Robust mApple-CAAX labeling in Tg(isl2b.2:Gal4, myl7:tagRFP) 6 dpf larvae bearing both the ligand and arrestin–TEV stable transgenes and Tg(UAS:GFP) and Tg(QUAS:mApple-CAAX) reporter lines. a,a′, Control larvae from injections of plasmids for all trans-Tango components (n = 10). b,b′, Tg(10xUAS-sGCG-ICAM(1235)-nrxn1b, cryaa:mCherry) larvae injected with the receptor and arrestin–TEV constructs (n = 10). c,c′, Tg(elavl3:hArr:TEV, he1.1:YFP) larvae that had been injected with the receptor and ligand constructs (n = 10). d,d′, Larvae transgenic for both the ligand and arrestin–TEV transgenes that had been injected with the trans-Tango receptor construct (n = 10). e, Uninjected controls (n = 10). f, On average, 45 neurons were labeled with mApple-CAAX in larvae that bore both the ligand and arrestin–TEV stable transgenes compared to those from injections of all trans-Tango components (on average, 11 neurons per sample).

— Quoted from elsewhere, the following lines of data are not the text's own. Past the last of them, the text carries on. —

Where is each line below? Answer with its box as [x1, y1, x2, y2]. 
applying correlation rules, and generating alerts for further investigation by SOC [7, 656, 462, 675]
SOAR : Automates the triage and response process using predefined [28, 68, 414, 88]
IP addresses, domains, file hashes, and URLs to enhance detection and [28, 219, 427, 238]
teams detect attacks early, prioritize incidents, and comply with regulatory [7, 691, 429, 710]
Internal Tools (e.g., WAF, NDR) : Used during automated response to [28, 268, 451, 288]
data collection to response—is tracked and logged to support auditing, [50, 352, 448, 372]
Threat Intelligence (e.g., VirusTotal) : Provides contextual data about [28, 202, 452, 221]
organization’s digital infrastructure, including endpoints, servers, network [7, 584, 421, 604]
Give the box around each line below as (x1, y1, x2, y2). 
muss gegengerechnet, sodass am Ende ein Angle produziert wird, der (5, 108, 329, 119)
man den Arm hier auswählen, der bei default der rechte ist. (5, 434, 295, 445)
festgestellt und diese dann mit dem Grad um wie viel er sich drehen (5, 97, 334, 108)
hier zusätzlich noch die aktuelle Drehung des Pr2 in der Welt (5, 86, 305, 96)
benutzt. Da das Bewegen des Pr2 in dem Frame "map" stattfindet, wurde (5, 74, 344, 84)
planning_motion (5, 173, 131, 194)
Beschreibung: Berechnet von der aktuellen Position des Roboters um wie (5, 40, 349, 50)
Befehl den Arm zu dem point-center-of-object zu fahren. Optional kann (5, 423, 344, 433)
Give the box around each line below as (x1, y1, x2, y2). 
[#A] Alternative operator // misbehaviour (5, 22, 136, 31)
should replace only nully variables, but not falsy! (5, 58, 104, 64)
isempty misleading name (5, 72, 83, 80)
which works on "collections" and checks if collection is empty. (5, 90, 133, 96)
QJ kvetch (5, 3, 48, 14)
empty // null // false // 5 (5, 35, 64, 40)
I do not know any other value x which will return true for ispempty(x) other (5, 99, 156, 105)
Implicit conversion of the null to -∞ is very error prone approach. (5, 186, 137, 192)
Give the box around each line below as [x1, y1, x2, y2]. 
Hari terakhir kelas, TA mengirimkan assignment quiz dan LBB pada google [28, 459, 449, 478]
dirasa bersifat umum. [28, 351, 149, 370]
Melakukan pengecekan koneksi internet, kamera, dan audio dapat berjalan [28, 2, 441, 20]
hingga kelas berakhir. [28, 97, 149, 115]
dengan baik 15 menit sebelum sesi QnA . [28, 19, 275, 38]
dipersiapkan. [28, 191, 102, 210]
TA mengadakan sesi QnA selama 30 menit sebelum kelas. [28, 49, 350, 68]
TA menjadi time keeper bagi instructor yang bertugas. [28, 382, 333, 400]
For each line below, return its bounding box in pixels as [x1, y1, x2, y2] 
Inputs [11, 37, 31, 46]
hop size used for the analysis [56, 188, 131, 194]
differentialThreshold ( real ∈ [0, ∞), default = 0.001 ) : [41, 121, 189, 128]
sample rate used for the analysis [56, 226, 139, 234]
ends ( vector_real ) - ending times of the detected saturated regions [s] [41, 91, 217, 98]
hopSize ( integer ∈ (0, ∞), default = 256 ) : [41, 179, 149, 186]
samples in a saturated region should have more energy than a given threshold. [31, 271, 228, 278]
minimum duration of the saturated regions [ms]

In the boxplots the center line represents the median, the box limits indicate top and bottom quartiles, and the whiskers extend to the 1.5× quartile range. g, Image registration of mApple-CAAX-labeled neurons in the optic tectum and hindbrain of ten Tg(isl2b.2:Gal4-VP16, myl7:tagRFP); Tg(UAS:GFP); Tg(10xUAS-sGCG-ICAM(1235)-nrxn1b, cryaa:mCherry); Tg(elavl3:hArr:TEV, he1.1:YFP) larvae injected with the receptor construct. mApple-CAAX-labeled neurons are pseudocolored differently for each larva and dashed circles indicate some cells that were labeled in multiple samples. Scale bars, 20 μm. Double asterisk (**) represents the statistically significant increase (P < 0.0001) in trans-Tango labeled neurons when using the ligand and arrestin stable lines compared to plasmid only and stable lines individually using a one-way ANOVA test on Prism.